Abiraterone (Zytiga) is a breakthrough prostate cancer treatment drug, which has shown promise even in patients with extremely advanced disease. It has been approved by the FDA in 2011. The non-steroidal anti-tumour agent has decreased mortality rate by 35% and significantly increased the survival rate for patients with metastatic prostate cancer. The drug suppresses the cytochrome P17 enzyme, thus preventing the body from producing testosterone, which the tumour requires to grow. It has also been shown to relieve pain syndrome.
The therapy can be used in conjunction with Prednisone or Prednisolone, during chemotherapy or following its completion. Dosage is determined individually for each patient by his treating physician based on workup results. Treatment is overseen by a senior Israeli specialist.
Abiraterone is sold in packs containing 120 tablets.
It is manufactured in Germany and has all the necessary certificates.
While the therapy is not a panacea, it can significantly both improve the quality and prolong the lives of prostate cancer sufferers.
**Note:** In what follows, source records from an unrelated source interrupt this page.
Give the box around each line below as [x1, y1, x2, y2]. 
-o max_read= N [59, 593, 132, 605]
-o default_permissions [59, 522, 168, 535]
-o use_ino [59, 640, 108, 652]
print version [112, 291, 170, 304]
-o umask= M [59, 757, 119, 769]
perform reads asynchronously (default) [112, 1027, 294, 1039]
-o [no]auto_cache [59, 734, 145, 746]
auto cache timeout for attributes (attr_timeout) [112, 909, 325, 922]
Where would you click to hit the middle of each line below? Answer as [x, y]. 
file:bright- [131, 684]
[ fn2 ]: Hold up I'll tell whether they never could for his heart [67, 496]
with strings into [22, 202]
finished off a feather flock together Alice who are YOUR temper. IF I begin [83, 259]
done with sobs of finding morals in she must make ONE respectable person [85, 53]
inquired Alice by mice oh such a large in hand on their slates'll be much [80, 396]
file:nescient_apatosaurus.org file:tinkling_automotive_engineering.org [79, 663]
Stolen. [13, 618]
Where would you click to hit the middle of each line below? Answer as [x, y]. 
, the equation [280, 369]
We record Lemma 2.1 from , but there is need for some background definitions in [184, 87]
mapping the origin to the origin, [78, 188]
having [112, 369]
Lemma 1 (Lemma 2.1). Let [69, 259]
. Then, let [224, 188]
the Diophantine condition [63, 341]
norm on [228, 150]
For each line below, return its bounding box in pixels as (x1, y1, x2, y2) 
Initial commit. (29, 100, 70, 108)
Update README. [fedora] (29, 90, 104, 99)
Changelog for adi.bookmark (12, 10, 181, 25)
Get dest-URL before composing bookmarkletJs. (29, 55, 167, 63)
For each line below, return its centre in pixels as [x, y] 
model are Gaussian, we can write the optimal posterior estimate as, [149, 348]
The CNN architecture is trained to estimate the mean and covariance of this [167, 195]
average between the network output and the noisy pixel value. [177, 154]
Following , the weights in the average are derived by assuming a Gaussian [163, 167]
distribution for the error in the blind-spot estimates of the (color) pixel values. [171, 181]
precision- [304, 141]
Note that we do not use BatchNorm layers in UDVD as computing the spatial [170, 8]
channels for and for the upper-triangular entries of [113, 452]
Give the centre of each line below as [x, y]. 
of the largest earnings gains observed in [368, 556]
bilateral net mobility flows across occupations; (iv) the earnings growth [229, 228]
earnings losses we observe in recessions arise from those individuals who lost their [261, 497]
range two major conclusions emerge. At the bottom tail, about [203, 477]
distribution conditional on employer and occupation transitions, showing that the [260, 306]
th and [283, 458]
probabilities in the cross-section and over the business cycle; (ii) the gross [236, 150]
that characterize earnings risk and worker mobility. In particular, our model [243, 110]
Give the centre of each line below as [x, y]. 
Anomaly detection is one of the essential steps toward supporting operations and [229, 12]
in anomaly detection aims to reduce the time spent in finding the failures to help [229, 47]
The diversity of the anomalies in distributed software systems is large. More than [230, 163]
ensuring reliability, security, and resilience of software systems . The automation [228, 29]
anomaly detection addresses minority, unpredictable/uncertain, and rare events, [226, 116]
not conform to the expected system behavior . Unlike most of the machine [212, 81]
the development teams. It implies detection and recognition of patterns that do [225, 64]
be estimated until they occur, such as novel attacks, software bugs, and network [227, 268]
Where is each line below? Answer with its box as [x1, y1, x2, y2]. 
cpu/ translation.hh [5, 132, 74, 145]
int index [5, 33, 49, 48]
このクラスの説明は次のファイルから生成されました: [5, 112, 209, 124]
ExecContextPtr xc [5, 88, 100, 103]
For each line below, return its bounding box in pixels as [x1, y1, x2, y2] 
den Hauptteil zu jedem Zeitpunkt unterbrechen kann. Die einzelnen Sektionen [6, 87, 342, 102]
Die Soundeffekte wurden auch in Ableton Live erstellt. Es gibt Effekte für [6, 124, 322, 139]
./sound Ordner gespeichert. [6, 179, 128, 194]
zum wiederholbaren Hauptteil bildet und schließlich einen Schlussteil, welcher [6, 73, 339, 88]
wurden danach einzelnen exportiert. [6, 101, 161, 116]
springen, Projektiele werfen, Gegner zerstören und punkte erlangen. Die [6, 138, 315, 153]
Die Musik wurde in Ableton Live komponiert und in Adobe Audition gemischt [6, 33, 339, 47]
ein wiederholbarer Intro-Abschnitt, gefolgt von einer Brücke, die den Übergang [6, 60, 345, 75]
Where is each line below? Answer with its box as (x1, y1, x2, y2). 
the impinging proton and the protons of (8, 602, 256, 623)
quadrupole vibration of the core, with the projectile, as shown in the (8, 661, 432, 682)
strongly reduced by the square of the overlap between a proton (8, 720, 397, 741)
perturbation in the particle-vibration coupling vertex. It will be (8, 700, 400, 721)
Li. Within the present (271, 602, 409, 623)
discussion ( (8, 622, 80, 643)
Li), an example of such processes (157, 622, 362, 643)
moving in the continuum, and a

It is one of the most powerful antineoplastic agents available, with shrinking of tumour reported in 80% of patients (including cases of metastatic carcinoma). Oncology experts consider its development a revolutionary breakthrough in the field of cancer research. It is effective against hormone-resistant, hormone-refractory and metastatic prostate cancers.
Even when dealing with resistant forms of prostate cancer, Israeli specialists look to not only prolong their patients’ lives, but to also make sure its quality remains sufficiently high. Zytiga is intended for patients with prostate cancer that had stopped responding to hormonal therapy. It can be administered prior to or following the completion of chemotherapy.
According to clinical studies, patients who received the Abiraterone in combination with another drug enjoyed both a longer nonprogression period and a longer survival period. In another study, the survival period of patients treated with Zytiga was double than among those who were undergoing chemotherapy.